Records for this task.

····················

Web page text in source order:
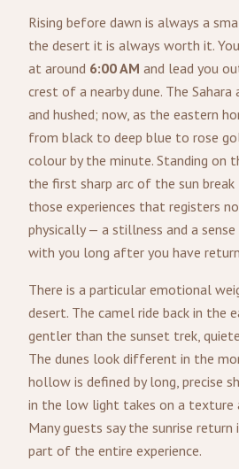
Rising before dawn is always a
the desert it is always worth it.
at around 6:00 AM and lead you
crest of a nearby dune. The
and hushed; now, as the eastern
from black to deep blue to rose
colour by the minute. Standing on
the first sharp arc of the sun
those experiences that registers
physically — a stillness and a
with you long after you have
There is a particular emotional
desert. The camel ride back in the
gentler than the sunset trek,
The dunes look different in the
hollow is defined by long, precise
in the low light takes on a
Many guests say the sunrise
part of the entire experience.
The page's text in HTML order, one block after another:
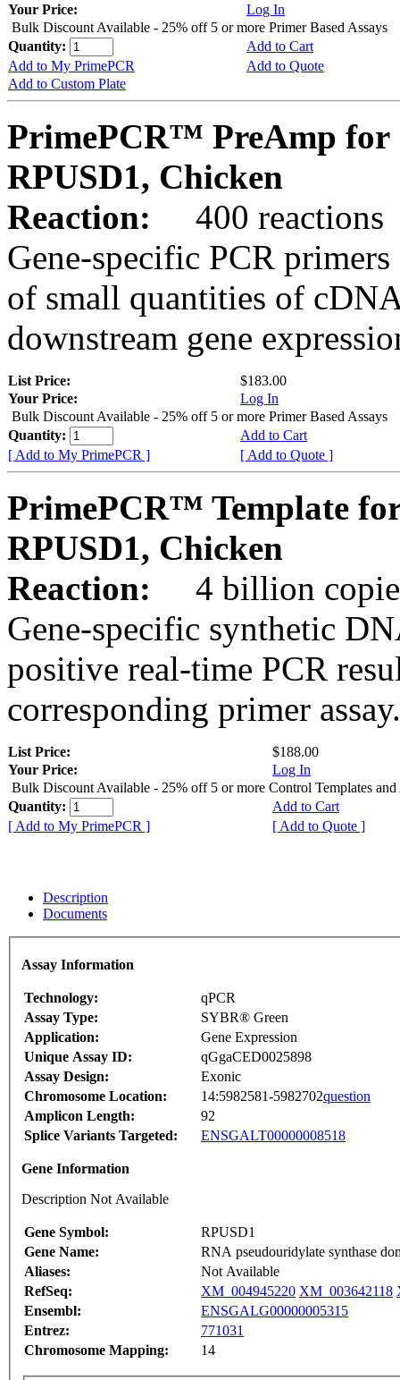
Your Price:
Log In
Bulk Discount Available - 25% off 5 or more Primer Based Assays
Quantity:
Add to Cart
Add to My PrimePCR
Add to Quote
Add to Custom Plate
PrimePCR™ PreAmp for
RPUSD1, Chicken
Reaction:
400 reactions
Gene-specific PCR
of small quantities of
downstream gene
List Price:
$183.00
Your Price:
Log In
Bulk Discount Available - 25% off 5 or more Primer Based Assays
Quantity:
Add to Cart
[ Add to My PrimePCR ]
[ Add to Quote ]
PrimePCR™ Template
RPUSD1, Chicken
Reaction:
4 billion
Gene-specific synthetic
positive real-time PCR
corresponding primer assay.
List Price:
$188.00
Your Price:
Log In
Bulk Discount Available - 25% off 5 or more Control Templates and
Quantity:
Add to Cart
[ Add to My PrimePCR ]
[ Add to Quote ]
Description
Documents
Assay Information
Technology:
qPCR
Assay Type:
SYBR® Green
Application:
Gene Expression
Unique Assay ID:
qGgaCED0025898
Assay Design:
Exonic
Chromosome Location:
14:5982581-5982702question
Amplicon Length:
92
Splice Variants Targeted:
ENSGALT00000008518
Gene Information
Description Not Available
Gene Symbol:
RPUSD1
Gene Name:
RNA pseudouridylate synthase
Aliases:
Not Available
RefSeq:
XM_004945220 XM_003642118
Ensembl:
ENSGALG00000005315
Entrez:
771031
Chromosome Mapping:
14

····················

Task instructions.
Look through the listing above and copy each line with the word "Information" in it.

Answer to this exercise.
Assay Information
Gene Information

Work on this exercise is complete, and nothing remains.